== Work instructions ==
Your task is to return all of the entries below exactly, leaving out each picture.

Saved entries:
==============================

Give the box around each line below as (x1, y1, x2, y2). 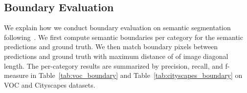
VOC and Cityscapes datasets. (4, 79, 95, 90)
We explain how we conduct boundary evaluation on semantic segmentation (4, 22, 231, 33)
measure (4, 70, 28, 80)
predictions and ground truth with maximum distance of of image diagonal (4, 51, 228, 61)
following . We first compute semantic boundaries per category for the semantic (4, 32, 243, 42)
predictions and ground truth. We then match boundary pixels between (4, 41, 218, 52)
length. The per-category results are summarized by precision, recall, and (4, 60, 223, 71)
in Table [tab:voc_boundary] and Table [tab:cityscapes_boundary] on (30, 70, 243, 80)
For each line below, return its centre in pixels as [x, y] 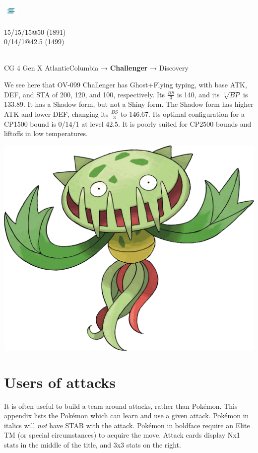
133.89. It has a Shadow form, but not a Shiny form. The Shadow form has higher [129, 104]
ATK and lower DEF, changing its [56, 113]
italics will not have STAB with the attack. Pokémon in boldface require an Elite [127, 425]
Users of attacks [60, 382]
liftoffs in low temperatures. [46, 133]
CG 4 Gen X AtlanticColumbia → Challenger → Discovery [96, 68]
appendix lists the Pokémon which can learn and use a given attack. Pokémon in [127, 415]
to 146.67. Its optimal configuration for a [183, 113]
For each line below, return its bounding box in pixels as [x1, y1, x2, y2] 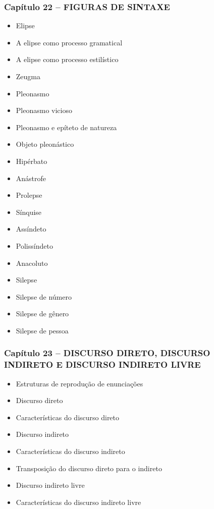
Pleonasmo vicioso [16, 105, 72, 116]
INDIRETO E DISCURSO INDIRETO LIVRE [4, 358, 201, 371]
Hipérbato [16, 155, 47, 166]
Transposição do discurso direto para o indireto [16, 463, 162, 473]
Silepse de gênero [16, 308, 69, 319]
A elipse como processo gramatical [16, 37, 123, 47]
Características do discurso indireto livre [16, 496, 141, 507]
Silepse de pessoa [16, 325, 69, 335]
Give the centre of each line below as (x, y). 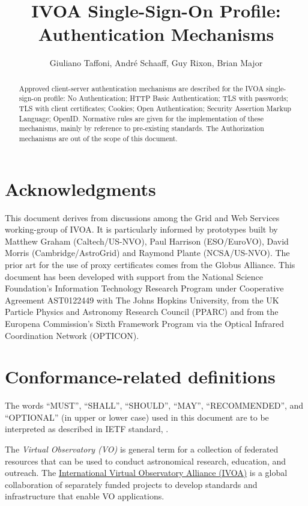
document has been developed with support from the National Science (134, 276)
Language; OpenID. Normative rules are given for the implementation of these (141, 118)
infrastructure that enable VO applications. (85, 496)
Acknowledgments (80, 188)
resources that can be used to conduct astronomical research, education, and (146, 461)
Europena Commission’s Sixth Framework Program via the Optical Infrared (145, 323)
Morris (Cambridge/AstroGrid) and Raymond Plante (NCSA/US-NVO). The (147, 253)
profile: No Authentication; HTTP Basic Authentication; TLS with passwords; (166, 98)
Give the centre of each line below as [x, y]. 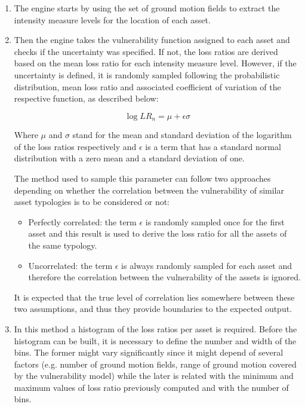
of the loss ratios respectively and [75, 146]
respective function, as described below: [86, 98]
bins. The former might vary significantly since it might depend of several [149, 352]
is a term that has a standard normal [213, 146]
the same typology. [63, 245]
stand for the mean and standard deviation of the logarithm [182, 135]
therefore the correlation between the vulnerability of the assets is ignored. [164, 277]
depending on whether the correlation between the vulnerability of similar [149, 190]
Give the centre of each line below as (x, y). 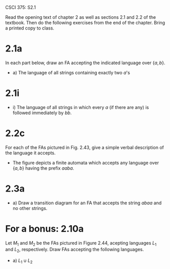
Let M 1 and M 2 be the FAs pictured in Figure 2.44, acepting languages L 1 (81, 243)
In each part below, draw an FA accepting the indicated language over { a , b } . (85, 63)
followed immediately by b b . (42, 113)
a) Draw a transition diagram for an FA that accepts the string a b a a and (87, 203)
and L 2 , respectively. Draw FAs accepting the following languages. (75, 250)
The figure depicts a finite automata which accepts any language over (86, 163)
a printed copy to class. (30, 28)
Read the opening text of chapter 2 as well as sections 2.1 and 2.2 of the (81, 17)
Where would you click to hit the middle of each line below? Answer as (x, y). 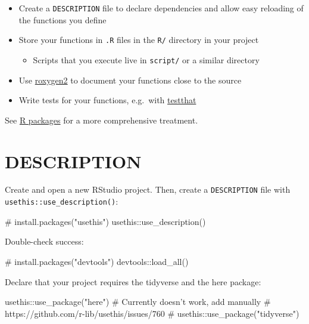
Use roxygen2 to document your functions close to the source (130, 80)
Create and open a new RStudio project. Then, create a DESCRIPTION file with (148, 189)
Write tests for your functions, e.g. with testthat (107, 100)
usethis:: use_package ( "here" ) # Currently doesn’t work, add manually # (138, 302)
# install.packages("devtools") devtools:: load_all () (97, 261)
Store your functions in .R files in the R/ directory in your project (139, 40)
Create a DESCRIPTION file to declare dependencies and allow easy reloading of (161, 8)
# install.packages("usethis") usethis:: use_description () (105, 221)
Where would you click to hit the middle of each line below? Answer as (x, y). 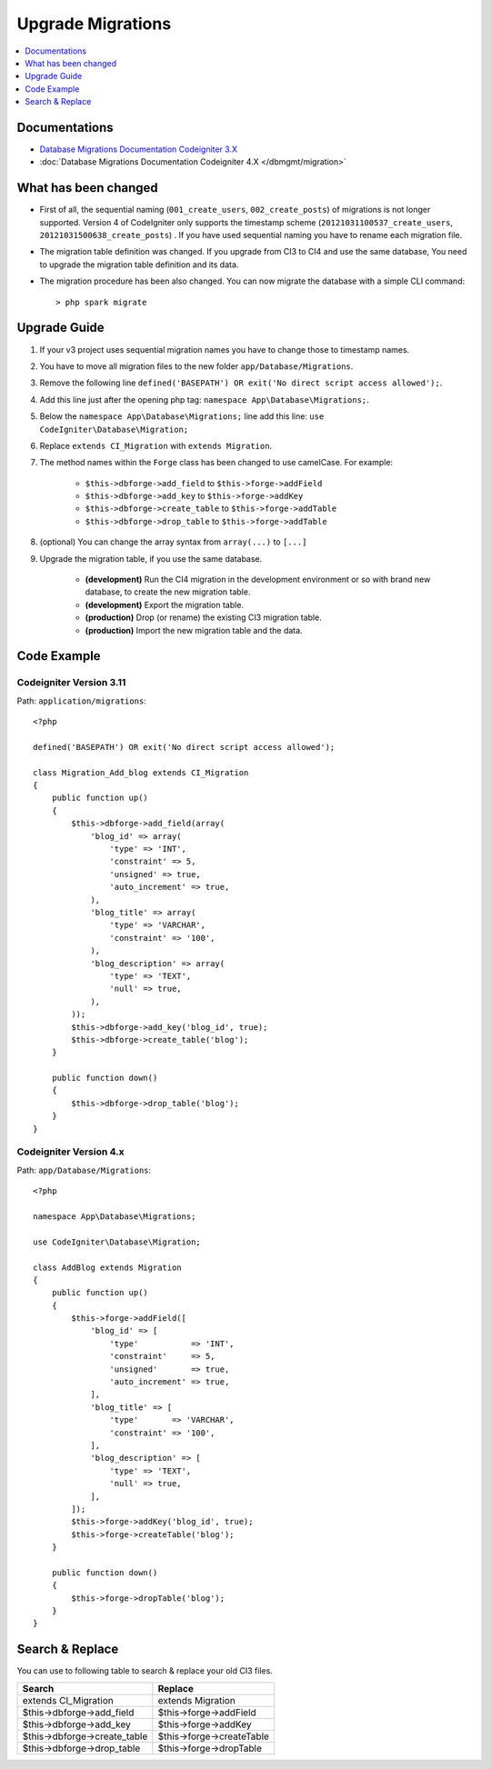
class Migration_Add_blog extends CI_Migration (141, 772)
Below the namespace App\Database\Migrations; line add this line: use (182, 416)
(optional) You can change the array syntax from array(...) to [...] (173, 542)
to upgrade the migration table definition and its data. (139, 265)
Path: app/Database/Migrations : (84, 1170)
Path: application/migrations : (82, 701)
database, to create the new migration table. (168, 592)
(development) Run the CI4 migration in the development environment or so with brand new (258, 580)
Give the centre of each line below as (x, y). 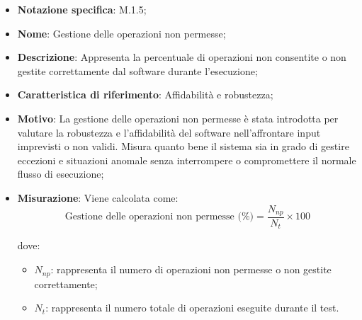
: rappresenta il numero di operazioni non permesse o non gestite (191, 269)
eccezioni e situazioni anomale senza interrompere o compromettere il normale (187, 160)
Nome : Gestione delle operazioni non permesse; (121, 33)
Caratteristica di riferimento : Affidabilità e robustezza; (145, 95)
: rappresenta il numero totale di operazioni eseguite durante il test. (192, 308)
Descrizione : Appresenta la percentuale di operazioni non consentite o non (182, 57)
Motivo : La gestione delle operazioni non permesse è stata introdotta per (178, 118)
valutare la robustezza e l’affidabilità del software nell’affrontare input (169, 132)
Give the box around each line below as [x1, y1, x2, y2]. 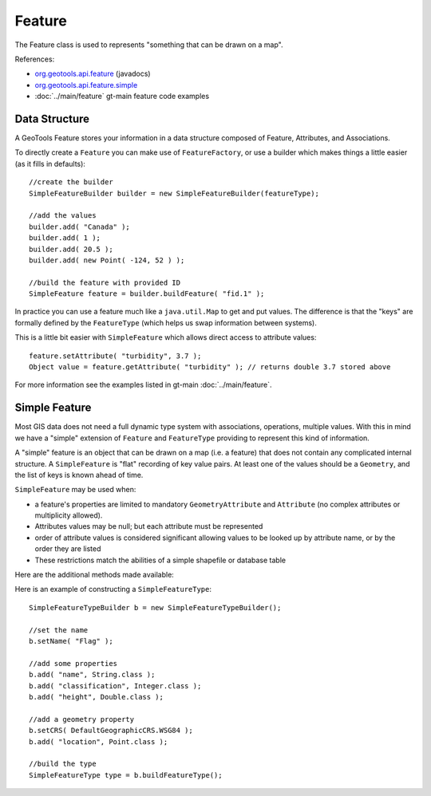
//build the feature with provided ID [29, 278, 181, 287]
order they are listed [34, 544, 101, 554]
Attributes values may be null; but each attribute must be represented [34, 522, 263, 531]
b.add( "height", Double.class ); [29, 692, 164, 701]
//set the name [29, 625, 89, 634]
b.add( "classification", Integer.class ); [29, 681, 202, 690]
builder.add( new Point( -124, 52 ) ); [29, 255, 185, 265]
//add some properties [29, 659, 118, 668]
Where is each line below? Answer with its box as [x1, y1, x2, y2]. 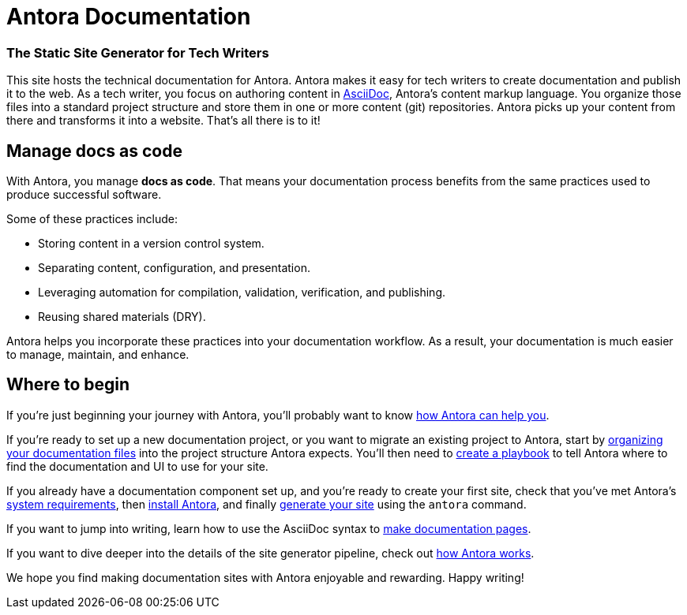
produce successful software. [6, 187, 162, 201]
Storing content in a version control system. [38, 236, 265, 250]
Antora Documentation [6, 3, 251, 30]
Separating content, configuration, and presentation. [38, 260, 310, 274]
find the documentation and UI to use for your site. [6, 459, 268, 473]
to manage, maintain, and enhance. [6, 347, 190, 361]
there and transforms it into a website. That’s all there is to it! [6, 114, 321, 128]
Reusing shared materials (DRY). [38, 309, 206, 323]
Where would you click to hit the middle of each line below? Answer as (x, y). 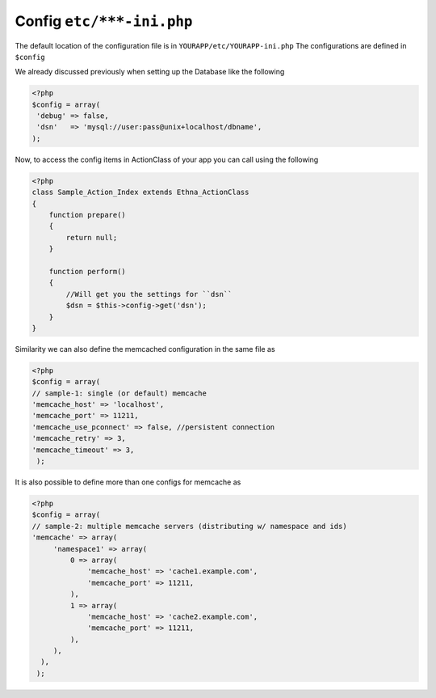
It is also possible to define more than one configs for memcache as (128, 482)
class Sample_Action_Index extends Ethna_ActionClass (140, 192)
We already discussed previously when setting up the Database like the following (150, 72)
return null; (92, 237)
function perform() (88, 271)
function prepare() (88, 215)
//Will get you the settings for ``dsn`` (149, 294)
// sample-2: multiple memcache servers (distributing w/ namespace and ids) (189, 526)
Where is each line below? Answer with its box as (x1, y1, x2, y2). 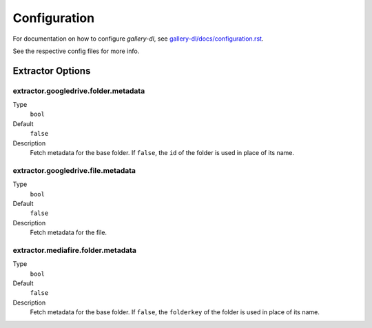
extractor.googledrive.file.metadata (12, 165, 136, 175)
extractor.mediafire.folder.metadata (12, 245, 137, 255)
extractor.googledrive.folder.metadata (12, 86, 145, 96)
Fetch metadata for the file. (30, 228, 107, 237)
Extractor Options (12, 65, 91, 76)
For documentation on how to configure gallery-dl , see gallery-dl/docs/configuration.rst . (12, 34, 264, 43)
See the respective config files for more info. (12, 47, 140, 55)

==============================

== Completed task ==
Give the box around each line below as (x1, y1, x2, y2). 
VOC and Cityscapes datasets. (4, 79, 95, 90)
We explain how we conduct boundary evaluation on semantic segmentation (4, 22, 231, 33)
measure (4, 70, 28, 80)
predictions and ground truth with maximum distance of of image diagonal (4, 51, 228, 61)
following . We first compute semantic boundaries per category for the semantic (4, 32, 243, 42)
predictions and ground truth. We then match boundary pixels between (4, 41, 218, 52)
length. The per-category results are summarized by precision, recall, and (4, 60, 223, 71)
in Table [tab:voc_boundary] and Table [tab:cityscapes_boundary] on (30, 70, 243, 80)
For each line below, return its centre in pixels as [x, y] 
133.89. It has a Shadow form, but not a Shiny form. The Shadow form has higher [129, 104]
ATK and lower DEF, changing its [56, 113]
italics will not have STAB with the attack. Pokémon in boldface require an Elite [127, 425]
Users of attacks [60, 382]
liftoffs in low temperatures. [46, 133]
CG 4 Gen X AtlanticColumbia → Challenger → Discovery [96, 68]
appendix lists the Pokémon which can learn and use a given attack. Pokémon in [127, 415]
to 146.67. Its optimal configuration for a [183, 113]
For each line below, return its bounding box in pixels as [x1, y1, x2, y2] 
Pleonasmo vicioso [16, 105, 72, 116]
INDIRETO E DISCURSO INDIRETO LIVRE [4, 358, 201, 371]
Hipérbato [16, 155, 47, 166]
Transposição do discurso direto para o indireto [16, 463, 162, 473]
Silepse de gênero [16, 308, 69, 319]
A elipse como processo gramatical [16, 37, 123, 47]
Características do discurso indireto livre [16, 496, 141, 507]
Silepse de pessoa [16, 325, 69, 335]
Give the centre of each line below as (x, y). 
document has been developed with support from the National Science (134, 276)
Language; OpenID. Normative rules are given for the implementation of these (141, 118)
infrastructure that enable VO applications. (85, 496)
Acknowledgments (80, 188)
resources that can be used to conduct astronomical research, education, and (146, 461)
Europena Commission’s Sixth Framework Program via the Optical Infrared (145, 323)
Morris (Cambridge/AstroGrid) and Raymond Plante (NCSA/US-NVO). The (147, 253)
profile: No Authentication; HTTP Basic Authentication; TLS with passwords; (166, 98)
Give the centre of each line below as [x, y]. 
of the loss ratios respectively and [75, 146]
respective function, as described below: [86, 98]
bins. The former might vary significantly since it might depend of several [149, 352]
is a term that has a standard normal [213, 146]
the same typology. [63, 245]
stand for the mean and standard deviation of the logarithm [182, 135]
therefore the correlation between the vulnerability of the assets is ignored. [164, 277]
depending on whether the correlation between the vulnerability of similar [149, 190]
Give the centre of each line below as (x, y). 
Let M 1 and M 2 be the FAs pictured in Figure 2.44, acepting languages L 1 (81, 243)
In each part below, draw an FA accepting the indicated language over { a , b } . (85, 63)
followed immediately by b b . (42, 113)
a) Draw a transition diagram for an FA that accepts the string a b a a and (87, 203)
and L 2 , respectively. Draw FAs accepting the following languages. (75, 250)
The figure depicts a finite automata which accepts any language over (86, 163)
a printed copy to class. (30, 28)
Read the opening text of chapter 2 as well as sections 2.1 and 2.2 of the (81, 17)
Where would you click to hit the middle of each line below? Answer as (x, y). 
Use roxygen2 to document your functions close to the source (130, 80)
Create and open a new RStudio project. Then, create a DESCRIPTION file with (148, 189)
Write tests for your functions, e.g. with testthat (107, 100)
usethis:: use_package ( "here" ) # Currently doesn’t work, add manually # (138, 302)
# install.packages("devtools") devtools:: load_all () (97, 261)
Store your functions in .R files in the R/ directory in your project (139, 40)
Create a DESCRIPTION file to declare dependencies and allow easy reloading of (161, 8)
# install.packages("usethis") usethis:: use_description () (105, 221)
Where would you click to hit the middle of each line below? Answer as (x, y). 
class Migration_Add_blog extends CI_Migration (141, 772)
Below the namespace App\Database\Migrations; line add this line: use (182, 416)
(optional) You can change the array syntax from array(...) to [...] (173, 542)
to upgrade the migration table definition and its data. (139, 265)
Path: app/Database/Migrations : (84, 1170)
Path: application/migrations : (82, 701)
database, to create the new migration table. (168, 592)
(development) Run the CI4 migration in the development environment or so with brand new (258, 580)
Give the centre of each line below as (x, y). 
: rappresenta il numero di operazioni non permesse o non gestite (191, 269)
eccezioni e situazioni anomale senza interrompere o compromettere il normale (187, 160)
Nome : Gestione delle operazioni non permesse; (121, 33)
Caratteristica di riferimento : Affidabilità e robustezza; (145, 95)
: rappresenta il numero totale di operazioni eseguite durante il test. (192, 308)
Descrizione : Appresenta la percentuale di operazioni non consentite o non (182, 57)
Motivo : La gestione delle operazioni non permesse è stata introdotta per (178, 118)
valutare la robustezza e l’affidabilità del software nell’affrontare input (169, 132)
Give the box around each line below as [x1, y1, x2, y2]. 
//build the feature with provided ID [29, 278, 181, 287]
order they are listed [34, 544, 101, 554]
Attributes values may be null; but each attribute must be represented [34, 522, 263, 531]
b.add( "height", Double.class ); [29, 692, 164, 701]
//set the name [29, 625, 89, 634]
b.add( "classification", Integer.class ); [29, 681, 202, 690]
builder.add( new Point( -124, 52 ) ); [29, 255, 185, 265]
//add some properties [29, 659, 118, 668]
Where is each line below? Answer with its box as [x1, y1, x2, y2]. 
produce successful software. [6, 187, 162, 201]
Storing content in a version control system. [38, 236, 265, 250]
Antora Documentation [6, 3, 251, 30]
Separating content, configuration, and presentation. [38, 260, 310, 274]
find the documentation and UI to use for your site. [6, 459, 268, 473]
to manage, maintain, and enhance. [6, 347, 190, 361]
there and transforms it into a website. That’s all there is to it! [6, 114, 321, 128]
Reusing shared materials (DRY). [38, 309, 206, 323]
Where would you click to hit the middle of each line below? Answer as (x, y). 
It is also possible to define more than one configs for memcache as (128, 482)
class Sample_Action_Index extends Ethna_ActionClass (140, 192)
We already discussed previously when setting up the Database like the following (150, 72)
return null; (92, 237)
function perform() (88, 271)
function prepare() (88, 215)
//Will get you the settings for ``dsn`` (149, 294)
// sample-2: multiple memcache servers (distributing w/ namespace and ids) (189, 526)
Where is each line below? Answer with its box as (x1, y1, x2, y2). 
extractor.googledrive.file.metadata (12, 165, 136, 175)
extractor.mediafire.folder.metadata (12, 245, 137, 255)
extractor.googledrive.folder.metadata (12, 86, 145, 96)
Fetch metadata for the file. (30, 228, 107, 237)
Extractor Options (12, 65, 91, 76)
For documentation on how to configure gallery-dl , see gallery-dl/docs/configuration.rst . (12, 34, 264, 43)
See the respective config files for more info. (12, 47, 140, 55)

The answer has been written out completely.